Work instruction:
Looking only at the lines below that contain "Articles", give the number of them and no other text.
•••
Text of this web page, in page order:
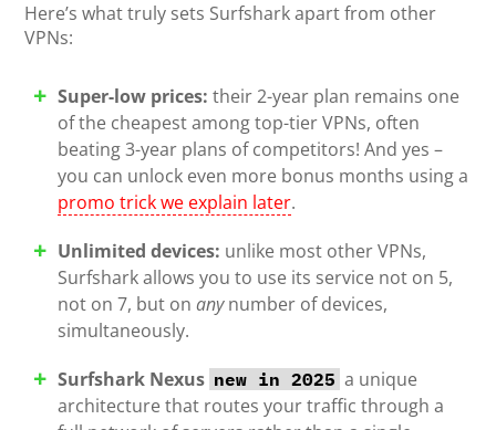
Here’s what truly sets Surfshark apart from other
VPNs:
Super-low prices: their 2-year plan remains one
of the cheapest among top-tier VPNs, often
beating 3-year plans of competitors! And yes –
you can unlock even more bonus months using a
promo trick we explain later.
Unlimited devices: unlike most other VPNs,
Surfshark allows you to use its service not on 5,
not on 7, but onanynumber of devices,
simultaneously.
Surfshark Nexus new in 2025 a unique
architecture that routes your traffic through a
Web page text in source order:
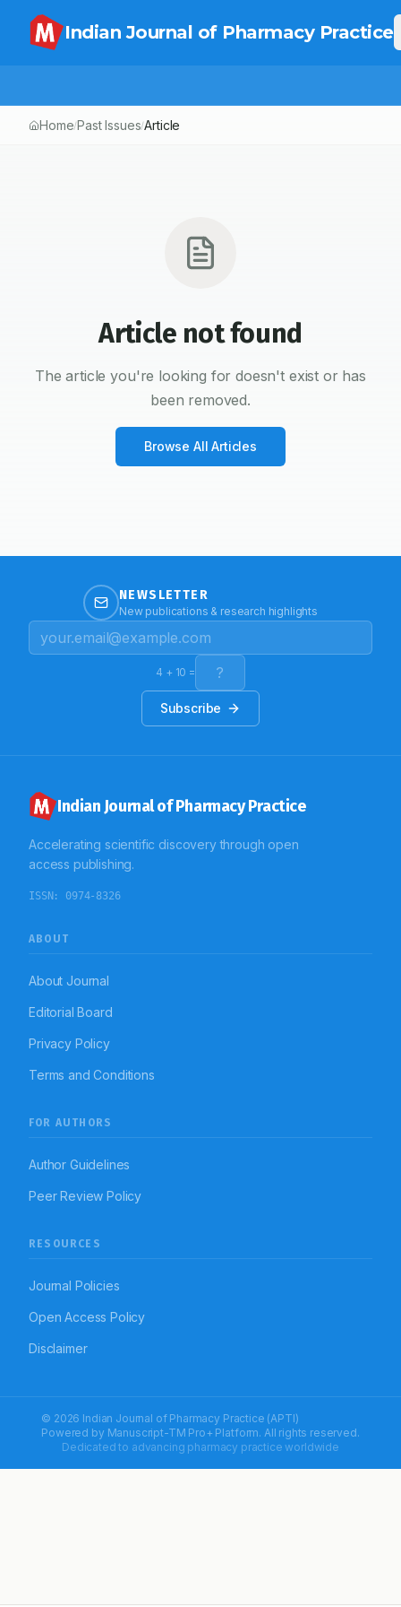
Indian Journal of Pharmacy Practice
Home/Past Issues/Article
Article not found
The article you're looking for doesn't exist or has
been removed.
Browse All Articles
NEWSLETTER
New publications & research highlights
4 + 10 =
Subscribe
Indian Journal of Pharmacy Practice
Accelerating scientific discovery through open
access publishing.
ISSN: 0974-8326
ABOUT
About Journal
Editorial Board
Privacy Policy
Terms and Conditions
FOR AUTHORS
Author Guidelines
Peer Review Policy
RESOURCES
Journal Policies
Open Access Policy
Disclaimer
© 2026 Indian Journal of Pharmacy Practice (APTI)
Powered by Manuscript-TM Pro+ Platform. All rights reserved.
Dedicated to advancing pharmacy practice worldwide
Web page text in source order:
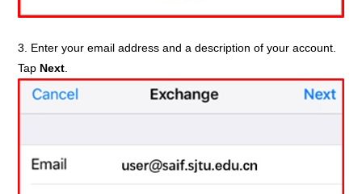
3. Enter your email address and a description of your account.
Tap Next
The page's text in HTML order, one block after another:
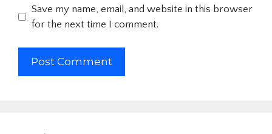
Save my name, email, and website in this browser
for the next time I comment.
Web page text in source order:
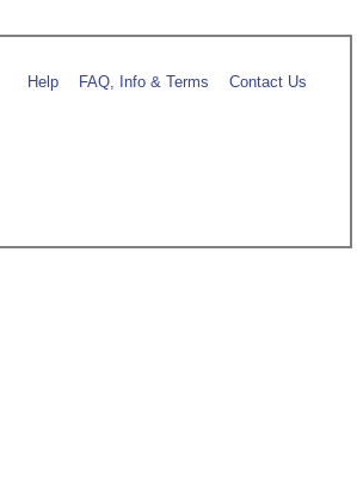
Help FAQ, Info & Terms Contact Us
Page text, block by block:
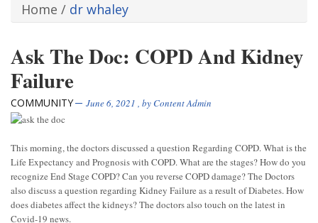
Home / dr whaley
Ask The Doc: COPD And Kidney
Failure
COMMUNITY June 6, 2021 , byContent Admin
This morning, the doctors discussed a question Regarding COPD. What is the
Life Expectancy and Prognosis with COPD. What are the stages? How do you
recognize End Stage COPD? Can you reverse COPD damage? The Doctors
also discuss a question regarding Kidney Failure as a result of Diabetes. How
does diabetes affect the kidneys? The doctors also touch on the latest in
Covid-19 news.
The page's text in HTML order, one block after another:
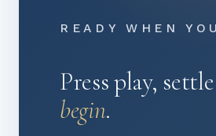
READY WHEN
Press play,
begin.
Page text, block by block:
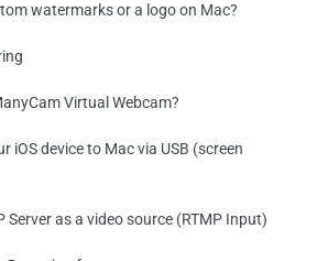
watermarks or a logo on Mac?
Virtual Webcam?
iOS device to Mac via USB (screen
Server as a video source (RTMP Input)
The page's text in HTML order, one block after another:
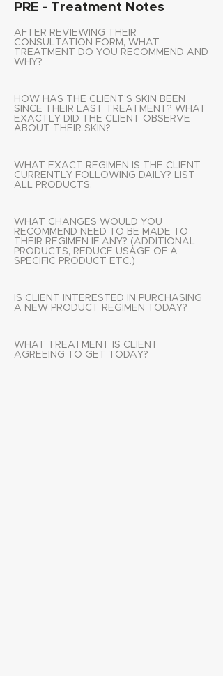
PRE - Treatment Notes
AFTER REVIEWING THEIR
CONSULTATION FORM, WHAT
TREATMENT DO YOU RECOMMEND AND
WHY?
HOW HAS THE CLIENT'S SKIN BEEN
SINCE THEIR LAST TREATMENT? WHAT
EXACTLY DID THE CLIENT OBSERVE
ABOUT THEIR SKIN?
WHAT EXACT REGIMEN IS THE CLIENT
CURRENTLY FOLLOWING DAILY? LIST
ALL PRODUCTS.
WHAT CHANGES WOULD YOU
RECOMMEND NEED TO BE MADE TO
THEIR REGIMEN IF ANY? (ADDITIONAL
PRODUCTS, REDUCE USAGE OF A
SPECIFIC PRODUCT ETC.)
IS CLIENT INTERESTED IN PURCHASING
A NEW PRODUCT REGIMEN TODAY?
WHAT TREATMENT IS CLIENT
AGREEING TO GET TODAY?
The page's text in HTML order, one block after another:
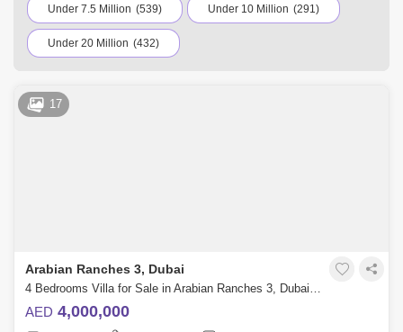
home that suits your requirements.
Under 7.5 Million (539) Under 10 Million (291)
Under 20 Million (432)
17
Arabian Ranches 3, Dubai
4 Bedrooms Villa for Sale in Arabian Ranches 3, Dubai - 5447200
AED 4,000,000
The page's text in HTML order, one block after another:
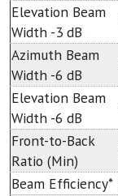
Elevation Beam
Width -3 dB
Azimuth Beam
Width -6 dB
Elevation Beam
Width -6 dB
Front-to-Back
Ratio (Min)
Beam Efficiency*
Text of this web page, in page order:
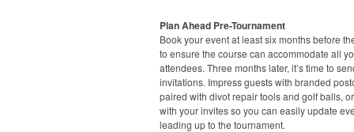
Plan Ahead Pre-Tournament
Book your event at least six months before
to ensure the course can accommodate all
attendees. Three months later, it’s time to
invitations. Impress guests with branded
paired with divot repair tools and golf balls,
with your invites so you can easily update
leading up to the tournament.
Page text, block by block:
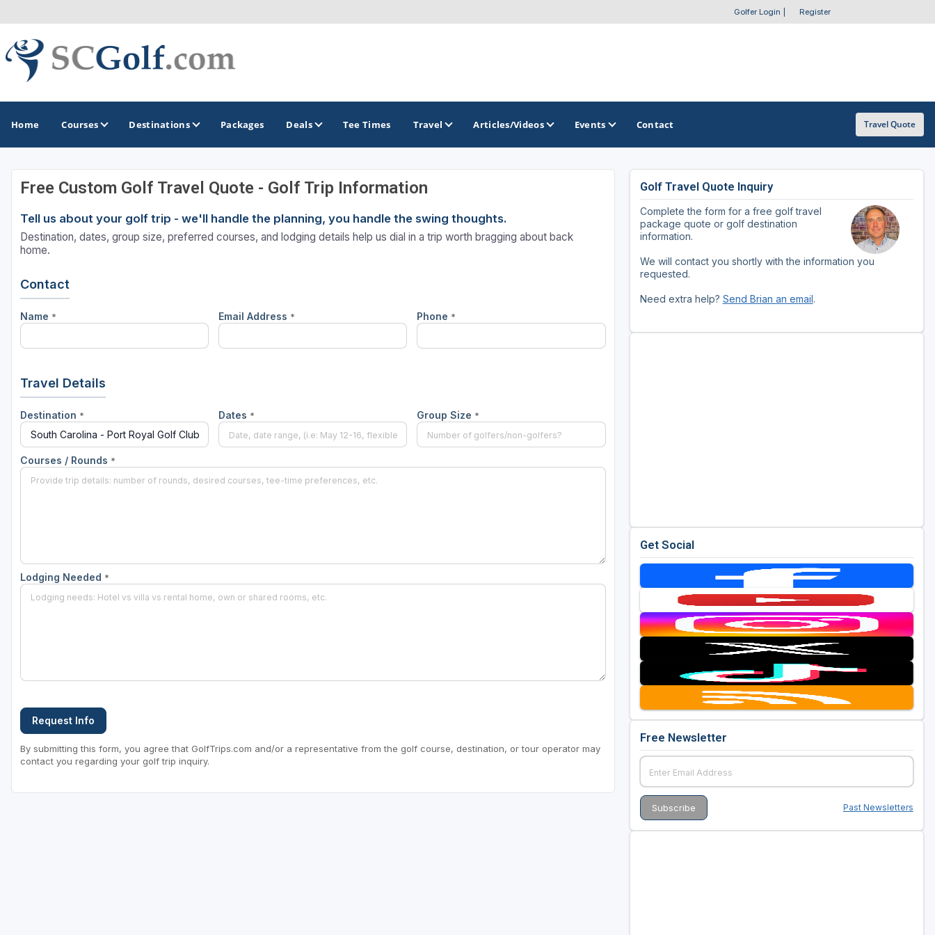
Golfer Login Register
Home Courses Destinations
GOLF GUIDES & DESTINATIONS
Aiken - Thoroughbred Country
Charleston
Greenville - Upcountry
Kiawah Island
Lakelands Region
Myrtle Beach
Olde English District
Pee Dee
GOLF TRAILS
Hammock Coast Golf Trail
OTHER GOLF GUIDES
Golf Course Map
Golf Resorts Directory
Stay and Play Packages
Packages Deals Tee Times Travel Articles/Videos Events Contact Travel Quote
Free Custom Golf Travel Quote - Golf Trip Information
Tell us about your golf trip - we'll handle the planning, you handle the swing thoughts.
Destination, dates, group size, preferred courses, and lodging details help us dial in a trip worth bragging about back
home.
Contact
Name * Email Address * Phone *
Travel Details
Destination * Dates * Group Size *
Courses / Rounds *
Lodging Needed *
Request Info
By submitting this form, you agree that GolfTrips.com and/or a representative from the golf course, destination, or tour operator may
contact you regarding your golf trip inquiry.
Golf Travel Quote Inquiry
Complete the form for a free golf travel
package quote or golf destination
information.
We will contact you shortly with the information you
requested.
Need extra help? Send Brian an email.
Get Social
Free Newsletter
Past Newsletters
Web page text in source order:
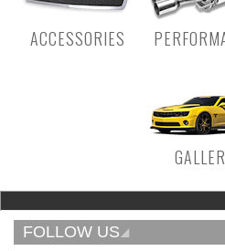
ACCESSORIES
FOLLOW US
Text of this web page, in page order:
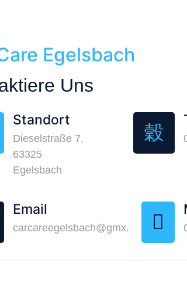
Egelsbach
Uns
Standort
Dieselstraße 7,
63325
Egelsbach
Email
carcareegelsbach@gmx.de
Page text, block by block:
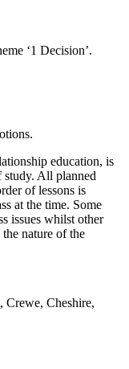
‘1 Decision’.
education, is
study. All planned
of lessons is
at the time. Some
issues whilst other
the nature of the
Crewe, Cheshire,
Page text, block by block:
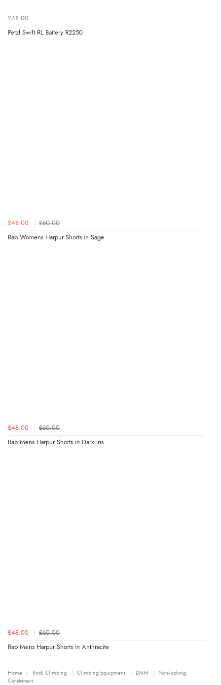
£48.00
Petzl Swift RL Battery R2250
£48.00 £60.00
Rab Womens Harpur Shorts in Sage
£48.00 £60.00
Rab Mens Harpur Shorts in Dark Iris
£48.00 £60.00
Rab Mens Harpur Shorts in Anthracite
Home Rock Climbing Climbing Equipment DMM
Non-locking
Carabiners
•••
Solution to this task:
2